6. A brick clamp as claimed in claim 5, wherein: The gripper (82) is L-shaped. The vertical section of the gripper (82) is equipped with an adjusting claw (86) in a telescopic manner. The adjusting claw (86) is inverted T-shaped. The vertical section of the adjusting claw (86) is telescopically connected to the vertical section of the gripper (82). Both the vertical section of the gripper (82) and the vertical section of the adjusting claw (86) are provided with pin holes (87). The pin holes (87) are equipped with positioning pins in a plug-in manner.
7. A brick clamp as claimed in claim 6, wherein: A guardrail (88) is fixedly installed on the upper part of the horizontal section of the adjusting claw (86).

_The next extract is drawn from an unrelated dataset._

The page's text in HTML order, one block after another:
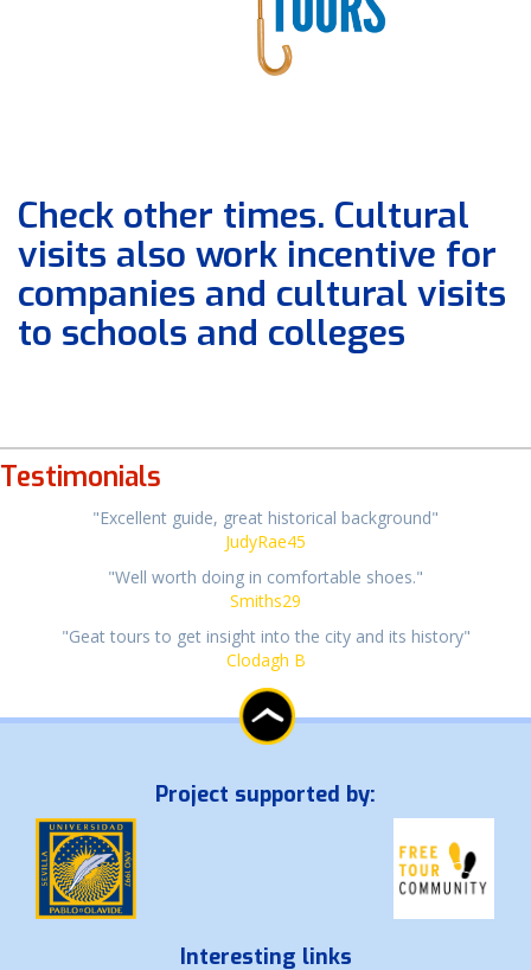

8. A brick clamp as claimed in claim 1, wherein: The auxiliary arm (5) includes a fixed arm (51) that is fixedly connected to the main arm (3). The fixed arm (51) is provided with a telescopic arm (52) in a telescopic structure. A power component D (53) is provided inside the fixed arm (51) and the telescopic arm (52). The two ends of the power component D (53) are connected to the inner wall of the fixed arm (51) and the inner wall of the telescopic arm (52) respectively.
9. A brick clamp as claimed in claim 8, wherein: The power element A (4), the power element B (10), the power element C (83) and the power element D (53) are all hydraulic oil cylinders.